* **Aim of the exercise**: Among the entries below, how many lines hold "delivers"? Only the number is wanted.

* **Material provided**:
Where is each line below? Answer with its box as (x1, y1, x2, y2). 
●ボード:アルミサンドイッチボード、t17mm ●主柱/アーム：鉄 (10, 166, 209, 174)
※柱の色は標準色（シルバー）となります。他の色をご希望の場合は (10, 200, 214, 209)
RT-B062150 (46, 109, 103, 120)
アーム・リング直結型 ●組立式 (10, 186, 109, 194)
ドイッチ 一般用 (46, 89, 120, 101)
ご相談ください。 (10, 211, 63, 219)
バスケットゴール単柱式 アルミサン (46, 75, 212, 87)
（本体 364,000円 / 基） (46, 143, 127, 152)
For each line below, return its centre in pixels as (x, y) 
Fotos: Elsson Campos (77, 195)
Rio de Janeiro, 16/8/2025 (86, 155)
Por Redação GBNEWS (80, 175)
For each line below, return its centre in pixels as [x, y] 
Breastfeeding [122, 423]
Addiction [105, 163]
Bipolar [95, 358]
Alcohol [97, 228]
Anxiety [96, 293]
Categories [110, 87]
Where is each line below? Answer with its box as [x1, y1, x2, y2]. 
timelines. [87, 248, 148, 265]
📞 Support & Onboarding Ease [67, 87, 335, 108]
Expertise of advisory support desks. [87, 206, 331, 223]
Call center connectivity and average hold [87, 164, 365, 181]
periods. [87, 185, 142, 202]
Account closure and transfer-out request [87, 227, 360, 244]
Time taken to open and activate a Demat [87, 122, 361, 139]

==

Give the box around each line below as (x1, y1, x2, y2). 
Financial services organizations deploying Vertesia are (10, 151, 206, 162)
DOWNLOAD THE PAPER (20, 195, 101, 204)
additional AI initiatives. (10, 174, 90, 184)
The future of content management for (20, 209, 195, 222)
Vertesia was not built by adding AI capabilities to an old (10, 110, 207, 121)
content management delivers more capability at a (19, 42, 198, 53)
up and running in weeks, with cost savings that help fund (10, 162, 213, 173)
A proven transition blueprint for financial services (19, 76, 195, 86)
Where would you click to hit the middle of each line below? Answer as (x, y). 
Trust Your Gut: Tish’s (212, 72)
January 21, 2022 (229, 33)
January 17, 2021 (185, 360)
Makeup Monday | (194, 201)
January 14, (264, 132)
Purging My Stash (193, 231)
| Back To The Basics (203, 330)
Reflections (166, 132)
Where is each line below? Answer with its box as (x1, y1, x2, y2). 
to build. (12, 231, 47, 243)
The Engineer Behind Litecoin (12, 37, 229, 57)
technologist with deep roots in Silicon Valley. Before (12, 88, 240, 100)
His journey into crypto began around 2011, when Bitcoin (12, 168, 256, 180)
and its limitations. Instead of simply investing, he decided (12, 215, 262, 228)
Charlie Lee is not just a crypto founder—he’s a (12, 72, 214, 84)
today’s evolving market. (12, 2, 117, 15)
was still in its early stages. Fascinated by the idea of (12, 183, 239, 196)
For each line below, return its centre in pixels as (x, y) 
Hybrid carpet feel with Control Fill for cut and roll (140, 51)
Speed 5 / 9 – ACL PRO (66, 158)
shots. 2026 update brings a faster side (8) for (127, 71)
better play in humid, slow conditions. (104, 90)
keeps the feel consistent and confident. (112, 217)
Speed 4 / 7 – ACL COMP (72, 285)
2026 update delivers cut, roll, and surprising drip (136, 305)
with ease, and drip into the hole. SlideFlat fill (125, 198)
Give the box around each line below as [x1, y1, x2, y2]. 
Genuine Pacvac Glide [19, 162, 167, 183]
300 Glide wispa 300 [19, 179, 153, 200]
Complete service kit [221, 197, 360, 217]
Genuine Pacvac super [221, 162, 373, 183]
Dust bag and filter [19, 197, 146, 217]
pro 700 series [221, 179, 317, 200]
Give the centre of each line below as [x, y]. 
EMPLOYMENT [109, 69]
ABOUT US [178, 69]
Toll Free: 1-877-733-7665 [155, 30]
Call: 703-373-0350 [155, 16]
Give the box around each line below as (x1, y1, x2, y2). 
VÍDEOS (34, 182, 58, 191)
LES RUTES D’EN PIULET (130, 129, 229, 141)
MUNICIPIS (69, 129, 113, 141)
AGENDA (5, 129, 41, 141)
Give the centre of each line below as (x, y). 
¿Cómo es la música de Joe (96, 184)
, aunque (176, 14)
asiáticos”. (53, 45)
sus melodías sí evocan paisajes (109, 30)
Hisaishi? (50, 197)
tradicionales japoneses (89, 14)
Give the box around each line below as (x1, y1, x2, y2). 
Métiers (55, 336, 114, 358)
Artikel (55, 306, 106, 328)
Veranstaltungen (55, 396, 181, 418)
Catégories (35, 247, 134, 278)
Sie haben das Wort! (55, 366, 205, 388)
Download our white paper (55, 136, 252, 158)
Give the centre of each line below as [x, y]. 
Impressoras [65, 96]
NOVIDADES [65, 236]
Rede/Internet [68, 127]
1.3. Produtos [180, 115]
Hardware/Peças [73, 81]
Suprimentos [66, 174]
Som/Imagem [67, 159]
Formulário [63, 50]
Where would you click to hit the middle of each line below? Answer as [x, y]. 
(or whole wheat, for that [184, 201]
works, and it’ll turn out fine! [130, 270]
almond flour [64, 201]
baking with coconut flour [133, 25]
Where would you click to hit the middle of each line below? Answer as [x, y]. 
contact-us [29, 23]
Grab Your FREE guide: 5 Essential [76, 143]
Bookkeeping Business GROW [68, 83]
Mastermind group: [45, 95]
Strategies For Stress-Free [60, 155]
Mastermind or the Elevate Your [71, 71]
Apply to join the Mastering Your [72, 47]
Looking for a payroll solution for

* **Exercise output**: 2